(Stored entries)
☆ ☆ ☆ ☆ ☆

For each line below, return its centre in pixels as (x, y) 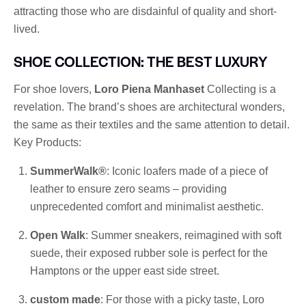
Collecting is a (240, 89)
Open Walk (58, 235)
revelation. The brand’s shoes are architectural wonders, (149, 107)
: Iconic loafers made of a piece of (187, 171)
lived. (27, 29)
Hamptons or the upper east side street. (125, 270)
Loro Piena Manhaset (149, 89)
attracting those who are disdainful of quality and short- (145, 11)
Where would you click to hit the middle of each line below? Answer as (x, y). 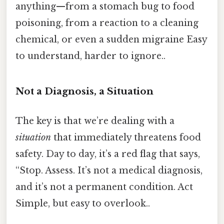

☆ ☆ ☆ ☆ ☆

# PROBLEM TO WORK ON
Copy the records exactly. Skip the pictures.

# EXERCISE RESULT
For each line below, return its centre in pixels as (x, y) 
Collecting is a (240, 89)
Open Walk (58, 235)
revelation. The brand’s shoes are architectural wonders, (149, 107)
: Iconic loafers made of a piece of (187, 171)
lived. (27, 29)
Hamptons or the upper east side street. (125, 270)
Loro Piena Manhaset (149, 89)
attracting those who are disdainful of quality and short- (145, 11)
Where would you click to hit the middle of each line below? Answer as (x, y). 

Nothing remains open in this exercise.